Я, убедившись, что Ольга Дмитриевна уже ушла умываться, осторожно сложил шезлонг и, взвалив его деревянную раму на плечо, последовал за Антониной, стараясь не отставать от её энергичного шага.
— Слушай, — обратился я к ней, когда мы отошли на приличное расстояние от домиков, — а почему ты просто не напишешь в своём блокноте «хочу пива»? И всё, желание исполнится, а ты получишь вожделенный напиток.

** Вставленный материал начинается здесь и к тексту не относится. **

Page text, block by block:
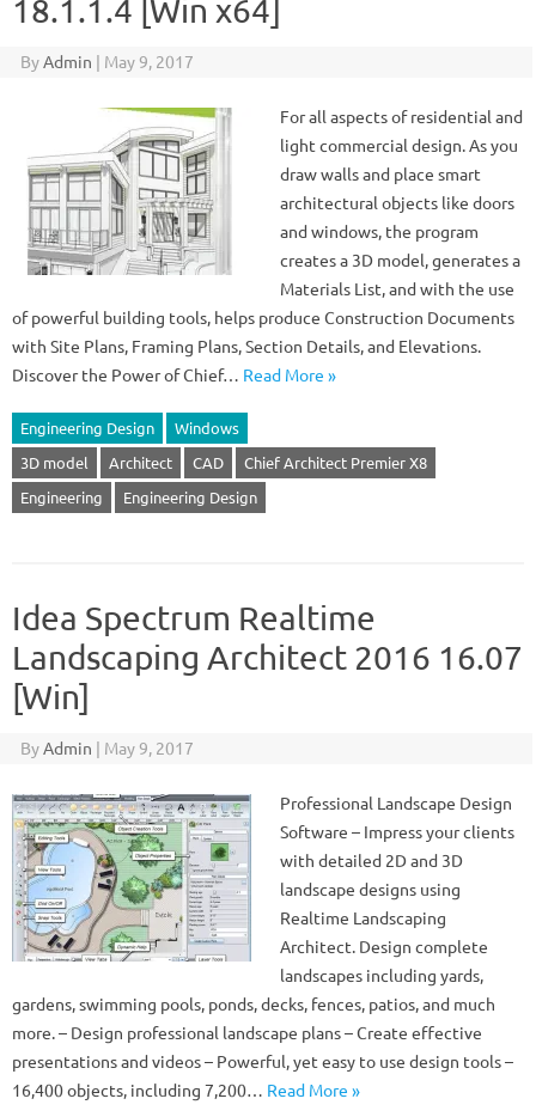
18.1.1.4 [Win x64]
ByAdmin | May 9, 2017
For all aspects of residential and
light commercial design. As you
draw walls and place smart
architectural objects like doors
and windows, the program
creates a 3D model, generates a
Materials List, and with the use
of powerful building tools, helps produce Construction Documents
with Site Plans, Framing Plans, Section Details, and Elevations.
Discover the Power of Chief… Read More »
Engineering Design
Windows
3D model
Architect CAD
Chief Architect Premier X8
Engineering
Engineering Design
Idea Spectrum Realtime
Landscaping Architect 2016 16.07
[Win]
ByAdmin | May 9, 2017
Professional Landscape Design
Software – Impress your clients
with detailed 2D and 3D
landscape designs using
Realtime Landscaping
Architect. Design complete
landscapes including yards,
gardens, swimming pools, ponds, decks, fences, patios, and much
more. – Design professional landscape plans – Create effective
presentations and videos – Powerful, yet easy to use design tools –
16,400 objects, including 7,200… Read More »
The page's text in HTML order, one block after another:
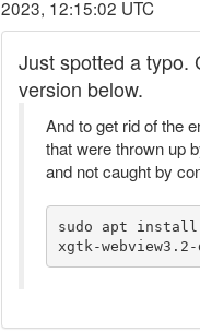
2023, 12:15:02 UTC
Just spotted a typo.
version below.
And to get rid of the
that were thrown up
and not caught by
sudo apt
xgtk-webview3.2-
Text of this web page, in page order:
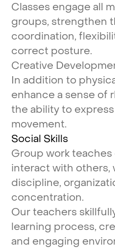
Classes engage all
groups, strengthen
coordination,
correct posture.
Creative
In addition to
enhance a sense of
the abilityto express
movement.
Social Skills
Group workteaches
interact with others,
discipline,
concentration.
Ourteachers
learning process,
and engaging
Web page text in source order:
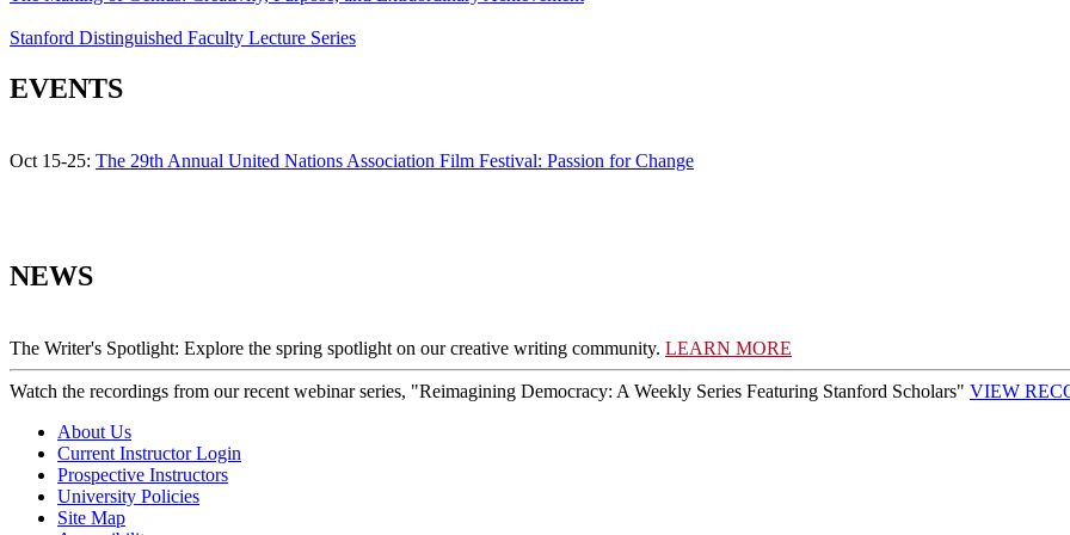
Stanford Distinguished Faculty Lecture Series
EVENTS
Oct 15-25: The 29th Annual United Nations Association Film Festival: Passion for Change
NEWS
The Writer's Spotlight: Explore the spring spotlight on our creative writing community. LEARN MORE
Watch the recordings from our recent webinar series, "Reimagining Democracy: A Weekly Series Featuring Stanford Scholars" VIEW
About Us
Current Instructor Login
Prospective Instructors
University Policies
Site Map
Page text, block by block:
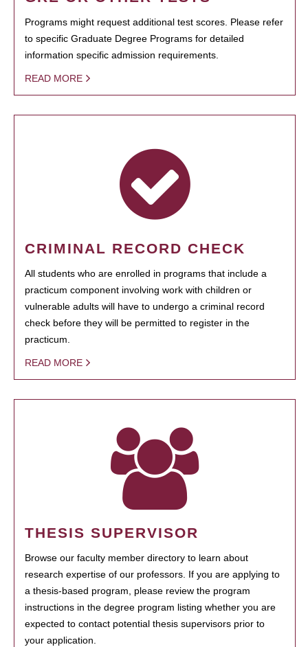
Programs might request additional test scores. Please refer
to specific Graduate Degree Programs for detailed
information specific admission requirements.
READ MORE
CRIMINAL RECORD CHECK
All students who are enrolled in programs that include a
practicum component involving work with children or
vulnerable adults will have to undergo a criminal record
check before they will be permitted to register in the
practicum.
READ MORE
THESIS SUPERVISOR
Browse our faculty member directory to learn about
research expertise of our professors. If you are applying to
a thesis-based program, please review the program
instructions in the degree program listing whether you are
expected to contact potential thesis supervisors prior to
your application.
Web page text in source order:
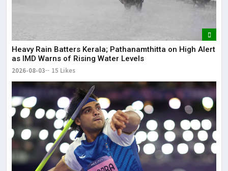
Heavy Rain Batters Kerala; Pathanamthitta on High Alert
as IMD Warns of Rising Water Levels
2026-08-03 15 Likes
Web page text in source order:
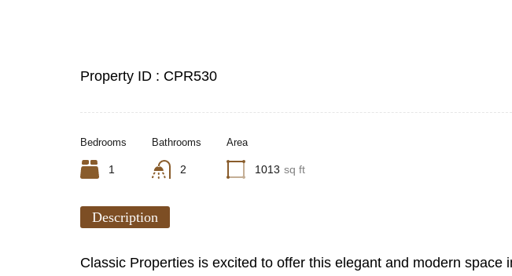
Property ID : CPR530
Bedrooms
1
Bathrooms
2
Area
1013 sq ft
Description
Classic Properties is excited to offer this elegant and modern
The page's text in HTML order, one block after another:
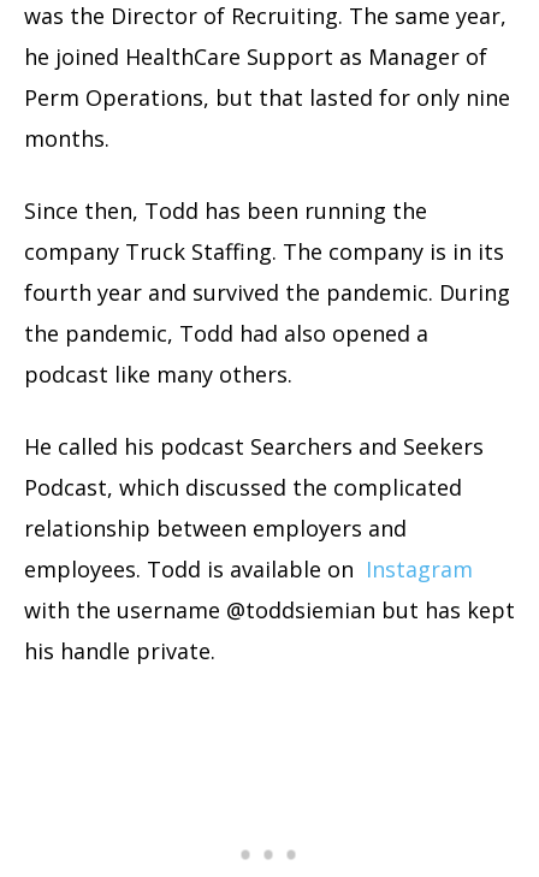
was the Director of Recruiting. The same year,
he joined HealthCare Support as Manager of
Perm Operations, but that lasted for only nine
months.
Since then, Todd has been running the
company Truck Staffing. The company is in its
fourth year and survived the pandemic. During
the pandemic, Todd had also opened a
podcast like many others.
He called his podcast Searchers and Seekers
Podcast, which discussed the complicated
relationship between employers and
employees. Todd is available on Instagram
with the username @toddsiemian but has kept
his handle private.
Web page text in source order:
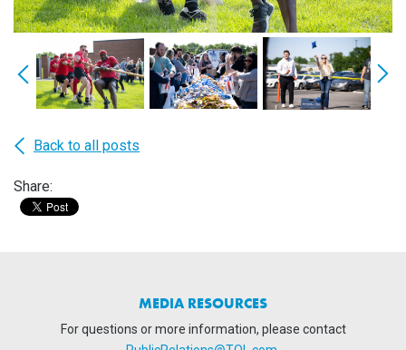
Back to all posts
Share:
MEDIA RESOURCES
For questions or more information, please contact
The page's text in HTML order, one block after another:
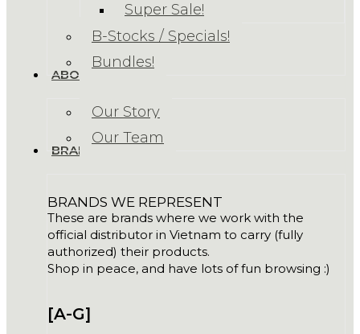
Super Sale!
B-Stocks / Specials!
Bundles!
ABOUT US
Our Story
Our Team
BRANDS
BRANDS WE REPRESENT
These are brands where we work with the
official distributor in Vietnam to carry (fully
authorized) their products.
Shop in peace, and have lots of fun browsing :)
[A-G]
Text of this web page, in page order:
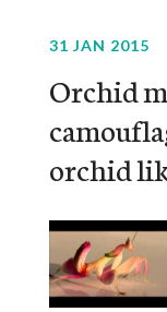
31 JAN 2015
Orchid
orchid
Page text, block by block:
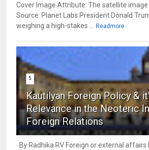
Cover Image Attribute: The satellite
Source: Planet Labs President Donald
weighing a high-stakes ... Readmore
5
Kautilyan Foreign Policy &
Relevance in the Neoteric
Foreign Relations
By Radhika RV Foreign or external affairs
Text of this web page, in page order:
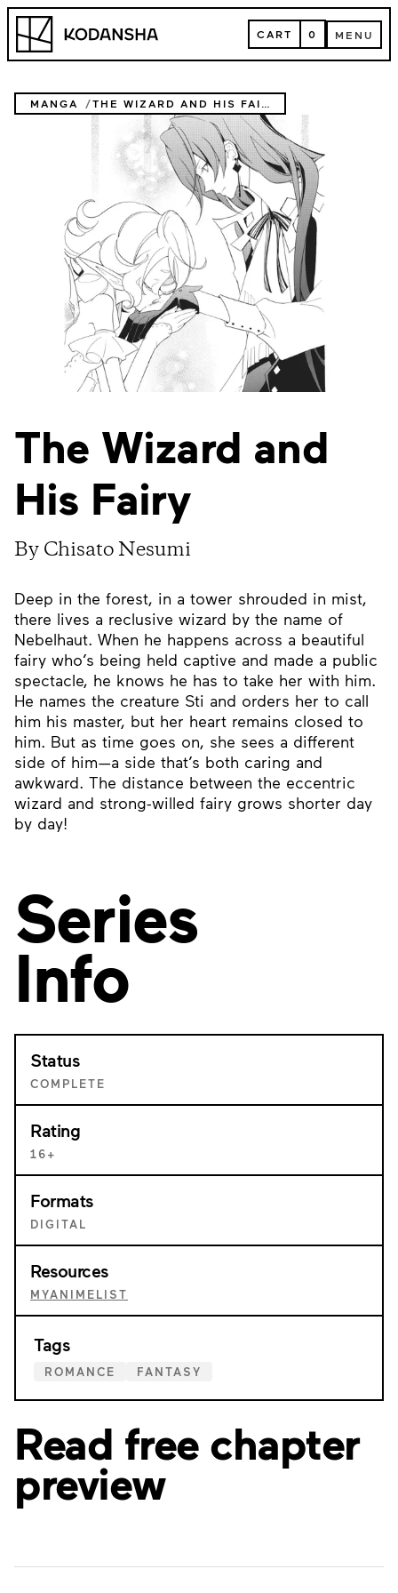
Skip
content
Kodansha CART
CART 0 MENU
MENU
MANGA THE WIZARD AND HIS FAIRY
The Wizard and
His Fairy
By Chisato Nesumi
Deep in the forest, in a tower shrouded in mist,
there lives a reclusive wizard by the name of
Nebelhaut. When he happens across a beautiful
fairy who’s being held captive and made a public
spectacle, he knows he has to take her with him.
He names the creature Sti and orders her to call
him his master, but her heart remains closed to
him. But as time goes on, she sees a different
side of him—a side that’s both caring and
awkward. The distance between the eccentric
wizard and strong-willed fairy grows shorter day
by day!
Series
Info
Status
COMPLETE
Rating
16+
Formats
DIGITAL
Resources
MYANIMELIST
Tags
ROMANCE FANTASY
Read free chapter
preview
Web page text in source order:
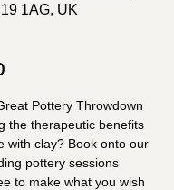
1AG, UK
Pottery Throwdown
the therapeutic benefits
with clay? Book onto our
pottery sessions
to make what you wish
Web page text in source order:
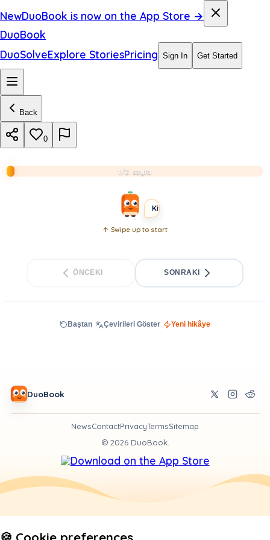
NewDuoBook is now on the App Store →
DuoBook
DuoSolveExplore StoriesPricing Sign In Get Started
Back
0
1/2. sayfa
Kitabı aç
n
g
c
.
SHORT
↑ Swipe up to start
ÖNCEKI SONRAKI
Baştan Çevirileri Göster Yeni hikâye
DuoBook
NewsContactPrivacyTermsSitemap
© 2026DuoBook.
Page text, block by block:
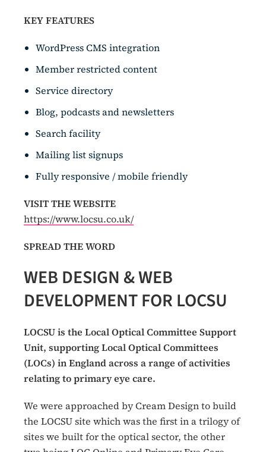
KEY FEATURES
WordPress CMS integration
Member restricted content
Service directory
Blog, podcasts and newsletters
Search facility
Mailing list signups
Fully responsive / mobile friendly
VISIT THE WEBSITE
https://www.locsu.co.uk/
SPREAD THE WORD
WEB DESIGN & WEB
DEVELOPMENT FOR LOCSU
LOCSU is the Local Optical Committee Support
Unit, supporting Local Optical Committees
(LOCs) in England across a range of activities
relating to primary eye care.
We were approached by Cream Design to build
the LOCSU site which was the first in a trilogy of
sites we built for the optical sector, the other
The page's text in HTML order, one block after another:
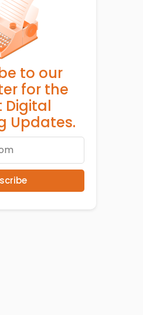
to our
for the
Digital
Updates.
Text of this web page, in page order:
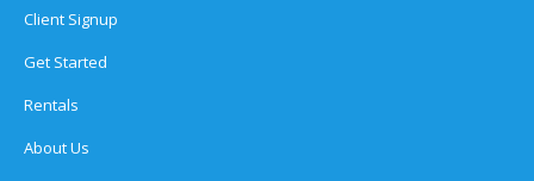
Client Signup
Get Started
Rentals
About Us
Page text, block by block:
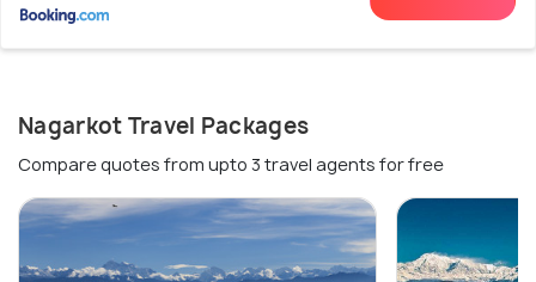
Nagarkot Travel Packages
Compare quotes from upto 3 travel agents for free
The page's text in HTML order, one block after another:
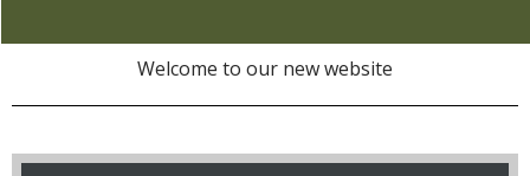
Welcome to our new website
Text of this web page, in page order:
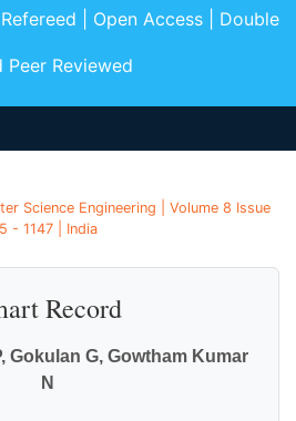
| Open Access | Double
Peer Reviewed
Science Engineering | Volume 8 Issue
- 1147 | India
Record
Gokulan G, Gowtham Kumar
N
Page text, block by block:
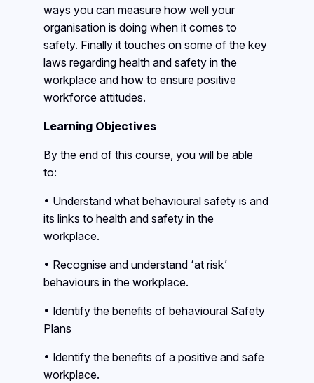
ways you can measure how well your
organisation is doing when it comes to
safety. Finally it touches on some of the key
laws regarding health and safety in the
workplace and how to ensure positive
workforce attitudes.
Learning Objectives
By the end of this course, you will be able
to:
• Understand what behavioural safety is and
its links to health and safety in the
workplace.
• Recognise and understand ‘at risk’
behaviours in the workplace.
• Identify the benefits of behavioural Safety
Plans
• Identify the benefits of a positive and safe
workplace.
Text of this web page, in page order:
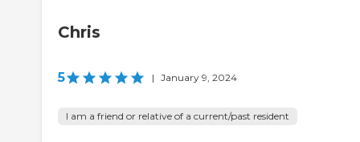
Chris
5 | January 9, 2024
I am a friend or relative of a current/past resident

— Э, нет, братан, так это не работает, — Антонина покачала головой, как умудрённый жизнью профессор, объясняющий азы высшей математики нерадивому студенту. — Всё гораздо сложнее. Я могу прописать только поведение людей, и то, если это что-то более-менее вероятное. Ну, типа, чтобы кто-то что-то сделал, сказал, принёс… А вот чтобы материализовать предмет из воздуха… Не, такое не прокатит. Это тебе не скатерть-самобранка. Да и вообще, — она понизила голос, переходя на доверительный шёпот, — я стараюсь поменьше этим пользоваться. А то мало ли… Вдруг побочные эффекты какие-нибудь будут? Как в том фильме, помнишь? «Бойся своих желаний…»
Мы шли по тропинке, петляющей между сосен. Утренний воздух был свеж и прохладен, пахло хвоей и прелой листвой. Антонина уверенно шагала впереди, размахивая ведром, как кадилом, я, с трудом удерживая равновесие с шезлонгом на плече, плёлся следом, чувствуя себя не то Санчо Пансой, не то вьючным осликом.
— А что ты пишешь? — полюбопытствовал я, решив сменить тему. — Ну, в смысле, какой шедевр? Роман? Поэму? Или, может, пьесу?
— О-о-о, это будет нечто! — Антонина аж зажмурилась от удовольствия, должно быть не часто кто-то задавал ей подобный вопрос. — Такого ещё никто не писал! Это будет… эпохальное произведение! Огромный, многотомный роман! Понимаешь? Как «Война и мир», только круче! Раза в три! А то и в четыре!
— И о чём же? — я с трудом сдерживал скептическую усмешку, понимая, что, скорее всего, имею дело с очередным проявлением «творческой» натуры Антонины.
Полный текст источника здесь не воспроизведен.